I was afraid while this week’s episode was taped. I feared everyone on set would ask me how a theremin works. And I had not done my homework. In case this ever happens to you, read on, and I will spare you the embarrassment.
This week, Sheldon played his theremin, the eerie sounding electronic instrument favored by avant-guard musicians: from the Beach Boys to Vladimir Illyich Lenin. The theremin came to Lenin shortly after Soviet scientists developed a proximity sensor.
The key to a Theremin is a so-called “tank circuit”. In a classical theremin you will find a coil of wire connected to two metal plates. The coil of wire is sometimes called a “choke”. That’s because it does not allow fast-changing signals (“high frequencies”) to pass through. The two metal plates are called together a capacitor, because of their capacity to hold opposite electric charges on each plate. Their reservoirs of charge allows fast signals to pass through, but are quickly depleted by slow-changing signals (“low frequencies”). The parallel plates work in exactly the opposite sense as the coil. One element blocks low frequencies, and the other blocks high frequencies. Putting the two together allows only a narrow range of frequencies pass through. Energy in the circuit sloshes around, between the charge on the capacitor and the current in the coil at a well calculable rate.

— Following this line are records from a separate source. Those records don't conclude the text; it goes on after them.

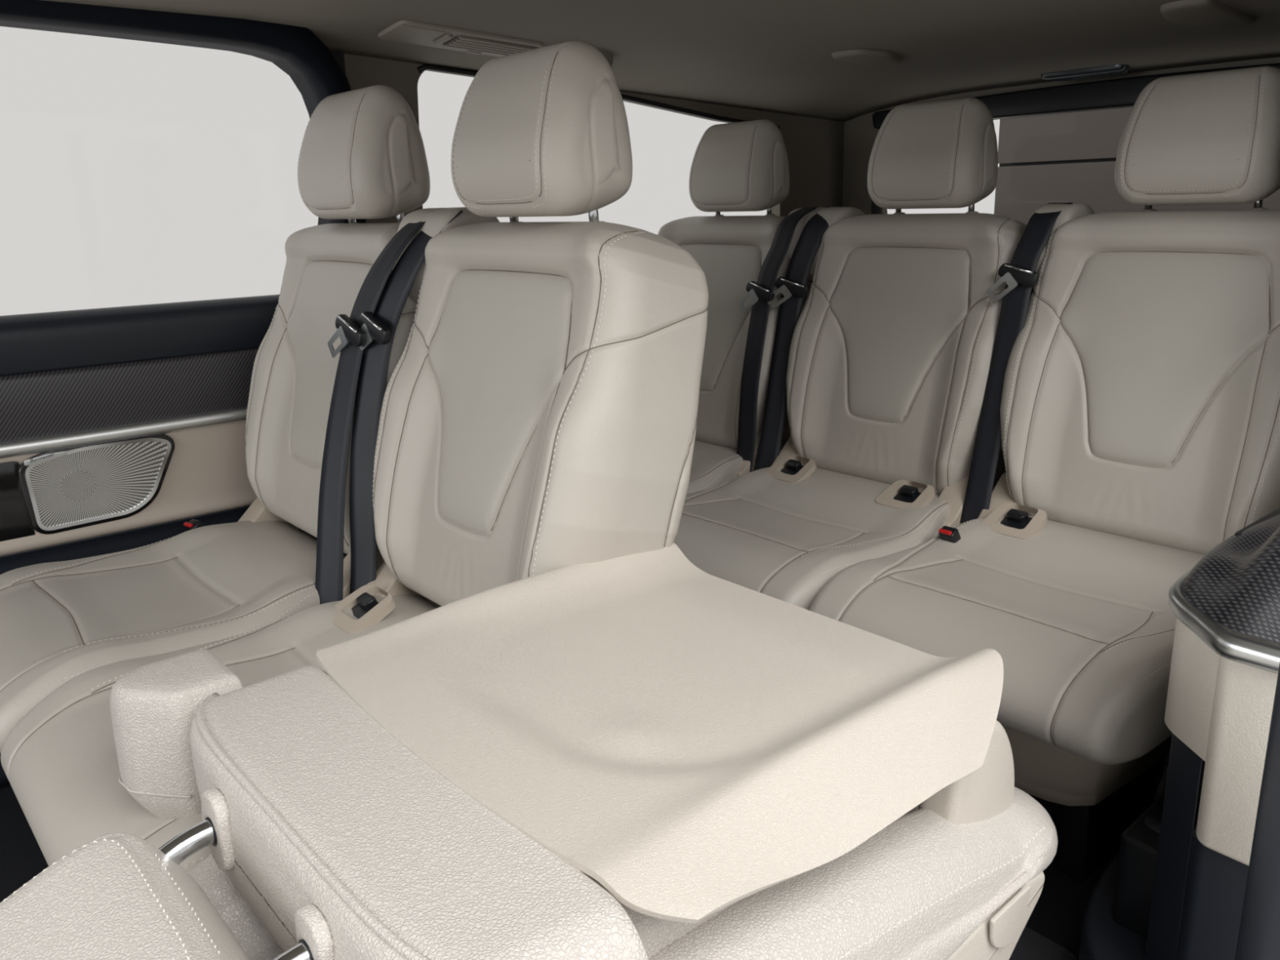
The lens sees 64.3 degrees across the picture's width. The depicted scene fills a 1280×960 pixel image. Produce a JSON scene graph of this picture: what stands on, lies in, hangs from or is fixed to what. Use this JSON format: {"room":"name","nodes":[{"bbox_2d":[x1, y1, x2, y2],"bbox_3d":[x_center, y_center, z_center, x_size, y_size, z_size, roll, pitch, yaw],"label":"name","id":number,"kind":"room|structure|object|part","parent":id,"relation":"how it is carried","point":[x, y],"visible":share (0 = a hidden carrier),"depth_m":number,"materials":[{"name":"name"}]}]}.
{"room":"van interior","nodes":[
{"label":"van interior","id":0,"kind":"room"},
{"bbox_2d":[0,751,1169,959],"bbox_3d":[-0.224,0.588,1.504,3.500,0.042,1.600,-14,19,-38],"label":"floor","id":1,"kind":"structure","parent":0,"point":[1057,915],"depth_m":1.47,"materials":[{"name":"black"}]},
{"bbox_2d":[0,84,447,752],"bbox_3d":[-0.640,-0.015,1.553,0.757,1.116,0.506,-14,19,-38],"label":"passenger seat","id":2,"kind":"object","parent":1,"relation":"on","point":[362,155],"visible":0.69,"depth_m":1.55,"materials":[{"name":"leather"}]},
{"bbox_2d":[0,520,346,752],"bbox_3d":[-0.715,0.208,1.545,0.537,0.142,0.494,-14,19,-38],"label":"seat cushion","id":3,"kind":"object","parent":2,"relation":"on","point":[61,621],"depth_m":1.48,"materials":[{"name":"leather"}]},
{"bbox_2d":[183,519,204,530],"bbox_3d":[-0.771,0.101,1.798,0.028,0.067,0.054,10,19,37],"label":"seat belt buckle","id":4,"kind":"object","parent":2,"relation":"attached to","point":[192,524],"visible":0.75,"depth_m":1.77,"materials":[{"name":"black plastic"}]},
{"bbox_3d":[-0.469,-0.160,1.669,0.182,0.516,0.484,5,7,-42],"label":"backrest","id":5,"kind":"part","parent":2,"relation":"part of","materials":[{"name":"leather"}]},
{"bbox_3d":[-0.483,-0.445,1.702,0.018,0.083,0.012,-14,19,-38],"label":"headrest post","id":6,"kind":"part","parent":2,"relation":"part of","materials":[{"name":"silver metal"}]},
{"bbox_2d":[315,220,426,604],"bbox_3d":[-0.394,-0.092,1.482,0.241,0.572,0.115,-12,18,-34],"label":"belt","id":7,"kind":"object","parent":2,"relation":"attached to","point":[331,515],"visible":0.93,"depth_m":1.46,"materials":[{"name":"black fabric"}]},
{"bbox_3d":[-0.372,-0.413,1.575,0.018,0.083,0.012,-14,19,-38],"label":"headrest post","id":8,"kind":"part","parent":2,"relation":"part of","materials":[{"name":"silver metal"}]},
{"bbox_2d":[0,40,708,871],"bbox_3d":[-0.327,0.074,1.194,0.757,1.116,0.506,-14,19,-38],"label":"passenger seat","id":9,"kind":"object","parent":1,"relation":"on","point":[539,411],"visible":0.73,"depth_m":1.18,"materials":[{"name":"leather"}]},
{"bbox_2d":[0,594,438,871],"bbox_3d":[-0.400,0.297,1.184,0.537,0.142,0.494,-14,19,-38],"label":"seat cushion","id":10,"kind":"object","parent":9,"relation":"on","point":[60,762],"depth_m":1.14,"materials":[{"name":"leather"}]},
{"bbox_2d":[349,210,462,594],"bbox_3d":[-0.350,-0.095,1.460,0.202,0.563,0.111,-11,18,-31],"label":"belt","id":11,"kind":"object","parent":9,"relation":"attached to","point":[380,328],"visible":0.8,"depth_m":1.44,"materials":[{"name":"black fabric"}]},
{"bbox_3d":[-0.167,-0.355,1.341,0.018,0.083,0.012,-14,19,-38],"label":"headrest post","id":12,"kind":"part","parent":9,"relation":"part of","materials":[{"name":"silver metal"}]},
{"bbox_3d":[-0.153,-0.071,1.308,0.182,0.516,0.484,5,7,-42],"label":"backrest","id":13,"kind":"part","parent":9,"relation":"part of","materials":[{"name":"leather"}]},
{"bbox_3d":[-0.056,-0.324,1.214,0.018,0.083,0.012,-14,19,-38],"label":"headrest post","id":14,"kind":"part","parent":9,"relation":"part of","materials":[{"name":"silver metal"}]},
{"bbox_2d":[0,542,1057,959],"bbox_3d":[-0.114,0.436,0.916,0.876,0.553,0.630,-14,19,-38],"label":"seat","id":15,"kind":"object","parent":1,"relation":"on","point":[651,755],"visible":1,"depth_m":0.76,"materials":[{"name":"leather"}]},
{"bbox_3d":[-0.427,0.256,0.951,0.101,0.166,0.099,-14,19,-38],"label":"armrest","id":16,"kind":"part","parent":15,"relation":"part of","materials":[{"name":"leather"}]},
{"bbox_3d":[-0.337,0.284,0.749,0.154,0.057,0.018,-14,19,-38],"label":"headrest post","id":17,"kind":"part","parent":15,"relation":"part of","materials":[{"name":"silver metal"}]},
{"bbox_2d":[200,787,235,871],"bbox_3d":[-0.315,0.262,0.763,0.011,0.062,0.042,-14,19,-38],"label":"socket","id":18,"kind":"object","parent":15,"relation":"attached to","point":[218,804],"depth_m":0.75,"materials":[{"name":"leather"}]},
{"bbox_3d":[-0.223,0.316,0.619,0.154,0.057,0.018,-14,19,-38],"label":"headrest post","id":19,"kind":"part","parent":15,"relation":"part of","materials":[{"name":"silver metal"}]},
{"bbox_2d":[294,903,333,959],"bbox_3d":[-0.201,0.294,0.632,0.011,0.062,0.042,-14,19,-38],"label":"socket","id":20,"kind":"object","parent":15,"relation":"attached to","point":[313,922],"depth_m":0.62,"materials":[{"name":"leather"}]},
{"bbox_3d":[-0.056,0.241,0.865,0.526,0.124,0.506,-14,19,-38],"label":"backrest","id":21,"kind":"part","parent":15,"relation":"part of","materials":[{"name":"leather"}]},
{"bbox_2d":[186,786,1057,959],"bbox_3d":[-0.022,0.365,0.885,0.731,0.208,0.472,-14,19,-38],"label":"seat back","id":22,"kind":"object","parent":15,"relation":"on","point":[959,875],"depth_m":0.80,"materials":[{"name":"leather"}]},
{"bbox_2d":[657,119,825,493],"bbox_3d":[0.017,-0.201,2.201,0.733,1.102,0.500,-14,19,-38],"label":"passenger seat","id":23,"kind":"object","parent":1,"relation":"on","point":[740,166],"visible":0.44,"depth_m":2.21,"materials":[{"name":"leather"}]},
{"bbox_2d":[686,440,742,493],"bbox_3d":[-0.053,0.014,2.199,0.537,0.140,0.488,-14,19,-38],"label":"seat cushion","id":24,"kind":"object","parent":23,"relation":"on","point":[715,463],"depth_m":2.12,"materials":[{"name":"leather"}]},
{"bbox_3d":[0.186,-0.340,2.321,0.182,0.516,0.484,2,9,-41],"label":"backrest","id":25,"kind":"part","parent":23,"relation":"part of","materials":[{"name":"leather"}]},
{"bbox_3d":[0.283,-0.598,2.232,0.017,0.081,0.011,-14,19,-38],"label":"headrest post","id":26,"kind":"part","parent":23,"relation":"part of","materials":[{"name":"silver metal"}]},
{"bbox_2d":[736,206,818,472],"bbox_3d":[0.276,-0.276,2.137,0.193,0.571,0.082,-9,17,-24],"label":"belt","id":27,"kind":"object","parent":23,"relation":"attached to","point":[761,292],"visible":0.98,"depth_m":2.10,"materials":[{"name":"black fabric"}]},
{"bbox_2d":[673,97,1033,609],"bbox_3d":[0.335,-0.110,1.838,0.733,1.102,0.500,-14,19,-38],"label":"passenger seat","id":28,"kind":"object","parent":1,"relation":"on","point":[892,343],"visible":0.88,"depth_m":1.85,"materials":[{"name":"leather"}]},
{"bbox_2d":[754,207,828,471],"bbox_3d":[0.316,-0.273,2.099,0.202,0.556,0.072,-10,17,-29],"label":"belt","id":29,"kind":"object","parent":28,"relation":"attached to","point":[793,287],"visible":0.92,"depth_m":2.08,"materials":[{"name":"black fabric"}]},
{"bbox_2d":[673,464,949,609],"bbox_3d":[0.270,0.106,1.829,0.537,0.140,0.488,-14,19,-38],"label":"seat cushion","id":30,"kind":"object","parent":28,"relation":"on","point":[781,532],"depth_m":1.75,"materials":[{"name":"leather"}]},
{"bbox_3d":[0.502,-0.536,1.981,0.017,0.081,0.011,-14,19,-38],"label":"headrest post","id":31,"kind":"part","parent":28,"relation":"part of","materials":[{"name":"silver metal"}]},
{"bbox_3d":[0.510,-0.248,1.950,0.182,0.516,0.484,2,9,-41],"label":"backrest","id":32,"kind":"part","parent":28,"relation":"part of","materials":[{"name":"leather"}]},
{"bbox_3d":[0.606,-0.506,1.862,0.017,0.081,0.011,-14,19,-38],"label":"headrest post","id":33,"kind":"part","parent":28,"relation":"part of","materials":[{"name":"silver metal"}]},
{"bbox_2d":[1008,926,1077,959],"bbox_3d":[0.451,0.633,1.173,0.300,0.010,0.240,-14,19,-38],"label":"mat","id":34,"kind":"object","parent":1,"relation":"on","point":[1031,945],"visible":0.41,"depth_m":1.29,"materials":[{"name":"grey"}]},
{"bbox_2d":[808,66,1279,881],"bbox_3d":[0.645,-0.022,1.483,0.733,1.102,0.500,-14,19,-38],"label":"passenger seat","id":35,"kind":"object","parent":1,"relation":"on","point":[1140,408],"visible":0.88,"depth_m":1.49,"materials":[{"name":"leather"}]},
{"bbox_2d":[937,525,960,542],"bbox_3d":[0.507,0.106,1.651,0.054,0.067,0.028,-14,19,-38],"label":"seat belt buckle","id":36,"kind":"object","parent":35,"relation":"attached to","point":[952,535],"visible":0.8,"depth_m":1.63,"materials":[{"name":"black plastic"}]},
{"bbox_2d":[808,515,1204,764],"bbox_3d":[0.580,0.194,1.474,0.537,0.140,0.488,-14,19,-38],"label":"seat cushion","id":37,"kind":"object","parent":35,"relation":"on","point":[1077,612],"depth_m":1.38,"materials":[{"name":"leather"}]},
{"bbox_2d":[960,202,1072,524],"bbox_3d":[0.632,-0.186,1.741,0.189,0.553,0.086,-14,19,-38],"label":"belt","id":38,"kind":"object","parent":35,"relation":"attached to","point":[1020,275],"visible":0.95,"depth_m":1.72,"materials":[{"name":"black fabric"}]},
{"bbox_3d":[0.694,0.458,1.491,0.240,0.168,0.040,-14,19,-38],"label":"leg","id":39,"kind":"part","parent":35,"relation":"part of","materials":[{"name":"black plastic"}]},
{"bbox_3d":[0.820,-0.160,1.596,0.182,0.516,0.484,2,9,-41],"label":"backrest","id":40,"kind":"part","parent":35,"relation":"part of","materials":[{"name":"leather"}]},
{"bbox_3d":[0.812,-0.448,1.626,0.017,0.081,0.011,-14,19,-38],"label":"headrest post","id":41,"kind":"part","parent":35,"relation":"part of","materials":[{"name":"silver metal"}]},
{"bbox_2d":[1141,208,1156,211],"bbox_3d":[0.817,-0.428,1.635,0.025,0.014,0.025,-14,19,-38],"label":"socket","id":42,"kind":"object","parent":35,"relation":"attached to","point":[1144,210],"depth_m":1.63,"materials":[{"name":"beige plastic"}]},
{"bbox_3d":[0.916,-0.418,1.508,0.017,0.081,0.011,-14,19,-38],"label":"headrest post","id":43,"kind":"part","parent":35,"relation":"part of","materials":[{"name":"silver metal"}]},
{"bbox_2d":[1249,207,1266,209],"bbox_3d":[0.920,-0.398,1.516,0.025,0.014,0.025,-14,19,-38],"label":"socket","id":44,"kind":"object","parent":35,"relation":"attached to","point":[1254,208],"depth_m":1.51,"materials":[{"name":"beige plastic"}]},
{"bbox_2d":[1078,733,1248,959],"bbox_3d":[0.840,0.390,1.258,0.909,0.414,0.332,-14,19,-38],"label":"trim","id":45,"kind":"structure","parent":1,"relation":"on","point":[1166,895],"depth_m":1.04,"materials":[{"name":"black plastic"}]},
{"bbox_3d":[0.624,0.448,1.190,0.180,0.132,0.074,-14,19,-38],"label":"seat rail","id":46,"kind":"part","parent":45,"relation":"part of","materials":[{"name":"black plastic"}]},
{"bbox_3d":[0.848,0.374,1.301,0.837,0.406,0.044,-14,19,-38],"label":"panel","id":47,"kind":"part","parent":45,"relation":"part of","materials":[{"name":"black plastic"}]},
{"bbox_3d":[0.650,0.499,1.012,0.184,0.326,0.174,-14,19,-38],"label":"jamb panel","id":48,"kind":"part","parent":45,"relation":"part of","materials":[{"name":"black plastic"}]},
{"bbox_2d":[1164,507,1279,866],"bbox_3d":[0.864,0.090,1.147,0.857,0.383,0.248,-14,19,-38],"label":"trim panel","id":49,"kind":"object","parent":45,"relation":"on","point":[1225,658],"visible":1,"depth_m":0.93,"materials":[{"name":"beige plastic"}]},
{"bbox_2d":[1234,507,1279,535],"bbox_3d":[0.699,0.047,1.096,0.227,0.022,0.036,-14,19,-38],"label":"tray","id":50,"kind":"object","parent":49,"relation":"on","point":[1267,525],"depth_m":1.04,"materials":[{"name":"plastic"}]},
{"bbox_2d":[343,53,844,607],"bbox_3d":[0.027,-0.377,2.517,1.500,1.300,0.030,-14,19,-38],"label":"window frame","id":51,"kind":"structure","parent":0,"point":[815,147],"depth_m":2.71,"materials":[{"name":"brown"}]},
{"bbox_2d":[0,52,346,786],"bbox_3d":[-1.296,-0.044,1.421,2.000,1.300,0.065,-14,19,-38],"label":"door","id":52,"kind":"structure","parent":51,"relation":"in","point":[121,428],"depth_m":1.74,"materials":[{"name":"black plastic"}]},
{"bbox_3d":[-0.975,-0.036,1.672,0.065,0.014,0.006,-14,19,-38],"label":"name plate","id":53,"kind":"part","parent":52,"relation":"part of","materials":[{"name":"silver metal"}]},
{"bbox_2d":[29,441,167,526],"bbox_3d":[-0.914,0.003,1.738,0.218,0.121,0.004,-14,19,-38],"label":"speaker grille","id":54,"kind":"object","parent":52,"relation":"attached to","point":[83,483],"depth_m":1.73,"materials":[{"name":"silver metal"}]},
{"bbox_3d":[-1.248,0.094,1.485,1.900,0.162,0.031,-14,19,-38],"label":"panel","id":55,"kind":"part","parent":52,"relation":"part of","materials":[{"name":"beige plastic"}]},
{"bbox_3d":[-1.252,-0.056,1.444,1.900,0.108,0.033,-14,19,-38],"label":"carbon trim","id":56,"kind":"part","parent":52,"relation":"part of","materials":[{"name":"black plastic"}]},
{"bbox_3d":[-1.243,0.363,1.561,1.900,0.398,0.025,-14,19,-38],"label":"trim","id":57,"kind":"part","parent":52,"relation":"part of","materials":[{"name":"beige leather"}]},
{"bbox_2d":[0,0,366,225],"bbox_3d":[-1.246,-0.434,1.326,1.865,0.544,0.114,-14,19,-38],"label":"window","id":58,"kind":"structure","parent":52,"relation":"attached to","point":[311,65],"depth_m":1.67,"materials":[{"name":"black plastic"}]},
{"bbox_2d":[417,63,780,128],"bbox_3d":[-0.040,-0.702,2.368,1.074,0.436,0.029,-14,19,-38],"label":"window","id":59,"kind":"structure","parent":51,"relation":"in","point":[423,68],"depth_m":2.36,"materials":[{"name":"black plastic"}]},
{"bbox_2d":[43,0,1279,122],"bbox_3d":[-0.248,-0.602,1.174,3.501,0.158,1.529,-14,19,-38],"label":"ceiling","id":60,"kind":"structure","parent":0,"point":[768,55],"depth_m":1.86,"materials":[{"name":"brown"}]},
{"bbox_2d":[377,20,542,57],"bbox_3d":[-0.326,-0.810,1.876,0.300,0.038,0.107,-14,19,-38],"label":"ceiling vent","id":61,"kind":"object","parent":60,"relation":"in","point":[410,32],"visible":0.8,"depth_m":1.85,"materials":[{"name":"beige plastic"}]},
{"bbox_2d":[600,51,613,67],"bbox_3d":[-0.130,-0.836,2.030,0.162,0.044,0.101,-14,19,-38],"label":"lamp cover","id":62,"kind":"object","parent":60,"relation":"attached to","point":[609,57],"visible":0.07,"depth_m":2.02,"materials":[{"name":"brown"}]},
{"bbox_2d":[831,49,902,66],"bbox_3d":[0.472,-0.859,2.070,0.168,0.023,0.091,-14,19,-38],"label":"sensor cover","id":63,"kind":"object","parent":60,"relation":"attached to","point":[866,57],"visible":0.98,"depth_m":2.04,"materials":[{"name":"brown"}]},
{"bbox_2d":[1040,64,1129,80],"bbox_3d":[0.968,-0.882,2.207,0.060,0.019,0.190,-14,19,-38],"label":"recessed light","id":64,"kind":"object","parent":60,"relation":"in","point":[1118,69],"visible":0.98,"depth_m":2.19,"materials":[{"name":"grey plastic"}]},
{"bbox_2d":[1160,0,1255,26],"bbox_3d":[0.901,-0.748,1.636,0.213,0.026,0.101,-14,19,-38],"label":"sensor cover","id":65,"kind":"object","parent":60,"relation":"attached to","point":[1199,13],"visible":0.99,"depth_m":1.61,"materials":[{"name":"brown"}]},
{"bbox_2d":[842,57,1279,472],"bbox_3d":[1.081,-0.361,2.395,0.030,1.280,1.520,-14,19,-38],"label":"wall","id":66,"kind":"structure","parent":0,"point":[860,132],"depth_m":2.77,"materials":[{"name":"brown"}]},
{"bbox_2d":[871,200,882,213],"bbox_3d":[1.053,-0.702,2.305,0.028,0.310,1.274,-14,19,-38],"label":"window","id":67,"kind":"structure","parent":66,"relation":"in","point":[875,209],"depth_m":2.78,"materials":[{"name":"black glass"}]},
{"bbox_2d":[872,62,1279,128],"bbox_3d":[1.036,-0.853,2.253,0.030,0.061,1.263,-14,19,-38],"label":"trim","id":68,"kind":"structure","parent":66,"relation":"attached to","point":[1117,93],"depth_m":2.30,"materials":[{"name":"black plastic"}]},
{"bbox_2d":[1235,662,1279,959],"bbox_3d":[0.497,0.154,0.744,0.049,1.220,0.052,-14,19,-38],"label":"door","id":69,"kind":"structure","parent":0,"point":[1259,935],"depth_m":0.78,"materials":[{"name":"black plastic"}]},
{"label":"outside","id":70,"kind":"structure","parent":0,"visible":0},
{"bbox_2d":[994,106,1279,224],"bbox_3d":[1.981,-0.755,2.573,0.050,1.900,2.365,-14,19,-38],"label":"wall","id":71,"kind":"structure","parent":70,"point":[1066,157],"depth_m":3.23,"materials":[{"name":"grey plastic"}]},
{"bbox_3d":[1.967,-1.259,2.437,0.050,0.856,2.365,-14,19,-38],"label":"panel","id":72,"kind":"part","parent":71,"relation":"part of","materials":[{"name":"grey plastic"}]},
{"bbox_3d":[1.992,-0.337,2.687,0.050,1.034,2.365,-14,19,-38],"label":"panel","id":73,"kind":"part","parent":71,"relation":"part of","materials":[{"name":"grey plastic"}]}
]}

The specific frequency passed by the tank circuit depends sensitively on the values of the capacity of the parallel plates to hold charge (its “capacitance”) and the inability of the coil to change its current (somewhat opaquely called its “inductance”). Every body and everybody has inductance and capacitance. If we connect our tank circuit to an antenna you can change the resonant frequency by simply moving your hand near it, adding your own capacitance and inductance to the circuit and changing its tune.
When you play a classical theremin, you don’t control the audio frequencies directly. Our ears can only hear thousands of vibrations per second. That’s fairly slow for electronics, and the size of the coils and parallel plates would have to be enormous. It is much easier to build electronics working at higher frequencies. So, theremin designers make use of a mathematical trick. It turns out to be easy to find the differences between frequencies. So by comparing two “tank circuits”, one you are modifying with your hand, and one without your intervention. The frequency difference is sent to the theremin speaker.
Working off the difference is a common trick. Your AM radio (if you still have one) has a tuner, but you are not tuning the tank circuit. Rather, you are tuning another circuit, close to the frequency you want to receive. Your radio uses the difference to find the signal. Scrabble players take note; this fancy trick is called superheterodyning.
The key here is the changing signals. When physicists want to talk about the changes of values, rather than the values themselves, they need to work with differences, also called “differentials”. The equations describing them are called “differential equations”. Differential equations are key to understanding the flow of currents in the tank circuit of a theremin. And the solving of differential equations was of course the main point of tonight’s story.
Unlike many other types of equations, there is no definite method to solve a differential equation. Often physicists are led to try a few tricks, look them up in dusty old tomes, or ultimately to guess. In modern times, we can enter the equation into a computer and hope it can find the answer. Leonard had the brilliant idea this week to skip that step, and have the iPhone app recognize the handwritten equation and solve it directly.
Common differential equations have names. The solution to the tank circuit is a “sine” function. The “spherical Hankel function” mentioned tonight comes up when solving vibrations of spheres. The laws of population growth give a differential equation solved by “exponential functions” which is, unfortunately for us, the fastest growing of all the elementary functions.
I’m no iPhone designer, and the white boards were a salient part of the story this week. Luckily we found a friend-of-a-friend of mine, Robert McNally who designs iPhone apps for a major online dating company. Everything you see in this weeks show is 100% real, quality, iPhone development @%^#!. Click on his name above, and you will learn a little of the inside story of the dueling app software.
Anyway, nobody liked my other iPhone app idea. I want to make a Geiger counter with an iPhone. I think it could work. Just look for single bit errors in the iPhone memory due to ionizing radiation. The error rate is proportional to the radiation.
So now they are out there. Two good ideas for iPhone apps. Elves, the shoemaker is waiting.